Reproduce each line of the listing exactly.

Excerpted records:
++++++++++
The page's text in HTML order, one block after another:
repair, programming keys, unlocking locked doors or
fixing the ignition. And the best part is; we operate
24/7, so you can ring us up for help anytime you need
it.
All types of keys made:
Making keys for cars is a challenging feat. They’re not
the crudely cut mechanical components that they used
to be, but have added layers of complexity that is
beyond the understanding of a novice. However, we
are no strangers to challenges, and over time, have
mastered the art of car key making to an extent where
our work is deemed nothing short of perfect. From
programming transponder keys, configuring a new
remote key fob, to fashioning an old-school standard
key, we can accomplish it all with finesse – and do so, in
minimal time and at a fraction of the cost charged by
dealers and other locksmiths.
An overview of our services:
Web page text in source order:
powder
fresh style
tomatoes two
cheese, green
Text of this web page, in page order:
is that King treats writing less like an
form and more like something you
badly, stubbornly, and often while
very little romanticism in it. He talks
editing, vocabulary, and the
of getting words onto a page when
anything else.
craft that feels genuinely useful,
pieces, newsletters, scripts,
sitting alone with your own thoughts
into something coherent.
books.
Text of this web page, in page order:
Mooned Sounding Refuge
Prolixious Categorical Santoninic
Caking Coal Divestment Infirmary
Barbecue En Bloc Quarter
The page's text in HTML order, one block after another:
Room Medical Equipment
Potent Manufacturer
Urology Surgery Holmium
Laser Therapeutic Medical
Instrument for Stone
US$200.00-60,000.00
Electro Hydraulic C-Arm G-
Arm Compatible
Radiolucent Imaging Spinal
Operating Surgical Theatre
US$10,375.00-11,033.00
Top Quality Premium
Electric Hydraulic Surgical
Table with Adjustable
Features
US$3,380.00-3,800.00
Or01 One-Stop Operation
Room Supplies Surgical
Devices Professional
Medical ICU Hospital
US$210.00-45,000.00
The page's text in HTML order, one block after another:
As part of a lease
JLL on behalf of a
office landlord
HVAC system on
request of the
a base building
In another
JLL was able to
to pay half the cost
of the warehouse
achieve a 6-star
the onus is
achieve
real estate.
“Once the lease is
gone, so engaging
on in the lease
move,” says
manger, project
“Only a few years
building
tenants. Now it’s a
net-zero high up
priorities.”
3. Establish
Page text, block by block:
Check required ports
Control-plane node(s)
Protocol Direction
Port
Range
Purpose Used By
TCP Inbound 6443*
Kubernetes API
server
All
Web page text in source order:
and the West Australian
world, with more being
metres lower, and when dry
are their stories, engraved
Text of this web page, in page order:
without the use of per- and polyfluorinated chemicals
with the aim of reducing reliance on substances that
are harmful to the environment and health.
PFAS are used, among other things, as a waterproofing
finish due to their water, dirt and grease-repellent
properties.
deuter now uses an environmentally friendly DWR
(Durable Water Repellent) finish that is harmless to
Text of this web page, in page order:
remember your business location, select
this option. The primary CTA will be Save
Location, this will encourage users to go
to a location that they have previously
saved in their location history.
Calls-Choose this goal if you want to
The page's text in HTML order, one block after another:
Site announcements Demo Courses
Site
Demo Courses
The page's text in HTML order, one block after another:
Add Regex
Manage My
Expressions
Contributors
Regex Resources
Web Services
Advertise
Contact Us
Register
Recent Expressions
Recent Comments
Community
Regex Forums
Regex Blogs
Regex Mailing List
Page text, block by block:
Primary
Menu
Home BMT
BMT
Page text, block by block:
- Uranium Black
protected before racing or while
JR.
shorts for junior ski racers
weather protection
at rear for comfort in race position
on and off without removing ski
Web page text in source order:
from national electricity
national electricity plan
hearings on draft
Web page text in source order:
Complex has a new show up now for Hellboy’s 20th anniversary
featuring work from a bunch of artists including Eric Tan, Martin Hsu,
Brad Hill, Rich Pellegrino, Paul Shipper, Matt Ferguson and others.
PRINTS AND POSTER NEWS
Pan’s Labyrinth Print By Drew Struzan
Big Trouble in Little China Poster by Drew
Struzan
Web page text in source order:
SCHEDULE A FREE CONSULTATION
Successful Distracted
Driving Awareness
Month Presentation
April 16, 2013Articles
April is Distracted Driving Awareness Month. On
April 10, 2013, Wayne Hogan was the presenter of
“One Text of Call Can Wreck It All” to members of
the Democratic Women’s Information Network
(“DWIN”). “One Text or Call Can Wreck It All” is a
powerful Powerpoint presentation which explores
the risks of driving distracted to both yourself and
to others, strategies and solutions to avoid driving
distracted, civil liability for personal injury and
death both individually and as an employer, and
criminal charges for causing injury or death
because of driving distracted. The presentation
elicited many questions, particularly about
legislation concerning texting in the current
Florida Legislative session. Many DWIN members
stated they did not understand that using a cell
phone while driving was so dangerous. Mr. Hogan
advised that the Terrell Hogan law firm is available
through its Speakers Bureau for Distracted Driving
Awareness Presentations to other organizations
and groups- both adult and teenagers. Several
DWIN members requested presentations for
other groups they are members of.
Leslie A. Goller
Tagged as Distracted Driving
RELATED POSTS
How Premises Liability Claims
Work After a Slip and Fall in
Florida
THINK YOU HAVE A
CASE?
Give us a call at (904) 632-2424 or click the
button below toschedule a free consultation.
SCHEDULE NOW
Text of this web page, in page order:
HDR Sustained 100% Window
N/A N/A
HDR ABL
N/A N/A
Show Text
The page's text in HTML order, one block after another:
++++++++++
Your response:
The page's text in HTML order, one block after another:
repair, programming keys, unlocking locked doors or
fixing the ignition. And the best part is; we operate
24/7, so you can ring us up for help anytime you need
it.
All types of keys made:
Making keys for cars is a challenging feat. They’re not
the crudely cut mechanical components that they used
to be, but have added layers of complexity that is
beyond the understanding of a novice. However, we
are no strangers to challenges, and over time, have
mastered the art of car key making to an extent where
our work is deemed nothing short of perfect. From
programming transponder keys, configuring a new
remote key fob, to fashioning an old-school standard
key, we can accomplish it all with finesse – and do so, in
minimal time and at a fraction of the cost charged by
dealers and other locksmiths.
An overview of our services:
Web page text in source order:
powder
fresh style
tomatoes two
cheese, green
Text of this web page, in page order:
is that King treats writing less like an
form and more like something you
badly, stubbornly, and often while
very little romanticism in it. He talks
editing, vocabulary, and the
of getting words onto a page when
anything else.
craft that feels genuinely useful,
pieces, newsletters, scripts,
sitting alone with your own thoughts
into something coherent.
books.
Text of this web page, in page order:
Mooned Sounding Refuge
Prolixious Categorical Santoninic
Caking Coal Divestment Infirmary
Barbecue En Bloc Quarter
The page's text in HTML order, one block after another:
Room Medical Equipment
Potent Manufacturer
Urology Surgery Holmium
Laser Therapeutic Medical
Instrument for Stone
US$200.00-60,000.00
Electro Hydraulic C-Arm G-
Arm Compatible
Radiolucent Imaging Spinal
Operating Surgical Theatre
US$10,375.00-11,033.00
Top Quality Premium
Electric Hydraulic Surgical
Table with Adjustable
Features
US$3,380.00-3,800.00
Or01 One-Stop Operation
Room Supplies Surgical
Devices Professional
Medical ICU Hospital
US$210.00-45,000.00
The page's text in HTML order, one block after another:
As part of a lease
JLL on behalf of a
office landlord
HVAC system on
request of the
a base building
In another
JLL was able to
to pay half the cost
of the warehouse
achieve a 6-star
the onus is
achieve
real estate.
“Once the lease is
gone, so engaging
on in the lease
move,” says
manger, project
“Only a few years
building
tenants. Now it’s a
net-zero high up
priorities.”
3. Establish
Page text, block by block:
Check required ports
Control-plane node(s)
Protocol Direction
Port
Range
Purpose Used By
TCP Inbound 6443*
Kubernetes API
server
All
Web page text in source order:
and the West Australian
world, with more being
metres lower, and when dry
are their stories, engraved
Text of this web page, in page order:
without the use of per- and polyfluorinated chemicals
with the aim of reducing reliance on substances that
are harmful to the environment and health.
PFAS are used, among other things, as a waterproofing
finish due to their water, dirt and grease-repellent
properties.
deuter now uses an environmentally friendly DWR
(Durable Water Repellent) finish that is harmless to
Text of this web page, in page order:
remember your business location, select
this option. The primary CTA will be Save
Location, this will encourage users to go
to a location that they have previously
saved in their location history.
Calls-Choose this goal if you want to
The page's text in HTML order, one block after another:
Site announcements Demo Courses
Site
Demo Courses
The page's text in HTML order, one block after another:
Add Regex
Manage My
Expressions
Contributors
Regex Resources
Web Services
Advertise
Contact Us
Register
Recent Expressions
Recent Comments
Community
Regex Forums
Regex Blogs
Regex Mailing List
Page text, block by block:
Primary
Menu
Home BMT
BMT
Page text, block by block:
- Uranium Black
protected before racing or while
JR.
shorts for junior ski racers
weather protection
at rear for comfort in race position
on and off without removing ski
Web page text in source order:
from national electricity
national electricity plan
hearings on draft
Web page text in source order:
Complex has a new show up now for Hellboy’s 20th anniversary
featuring work from a bunch of artists including Eric Tan, Martin Hsu,
Brad Hill, Rich Pellegrino, Paul Shipper, Matt Ferguson and others.
PRINTS AND POSTER NEWS
Pan’s Labyrinth Print By Drew Struzan
Big Trouble in Little China Poster by Drew
Struzan
Web page text in source order:
SCHEDULE A FREE CONSULTATION
Successful Distracted
Driving Awareness
Month Presentation
April 16, 2013Articles
April is Distracted Driving Awareness Month. On
April 10, 2013, Wayne Hogan was the presenter of
“One Text of Call Can Wreck It All” to members of
the Democratic Women’s Information Network
(“DWIN”). “One Text or Call Can Wreck It All” is a
powerful Powerpoint presentation which explores
the risks of driving distracted to both yourself and
to others, strategies and solutions to avoid driving
distracted, civil liability for personal injury and
death both individually and as an employer, and
criminal charges for causing injury or death
because of driving distracted. The presentation
elicited many questions, particularly about
legislation concerning texting in the current
Florida Legislative session. Many DWIN members
stated they did not understand that using a cell
phone while driving was so dangerous. Mr. Hogan
advised that the Terrell Hogan law firm is available
through its Speakers Bureau for Distracted Driving
Awareness Presentations to other organizations
and groups- both adult and teenagers. Several
DWIN members requested presentations for
other groups they are members of.
Leslie A. Goller
Tagged as Distracted Driving
RELATED POSTS
How Premises Liability Claims
Work After a Slip and Fall in
Florida
THINK YOU HAVE A
CASE?
Give us a call at (904) 632-2424 or click the
button below toschedule a free consultation.
SCHEDULE NOW
Text of this web page, in page order:
HDR Sustained 100% Window
N/A N/A
HDR ABL
N/A N/A
Show Text
The page's text in HTML order, one block after another:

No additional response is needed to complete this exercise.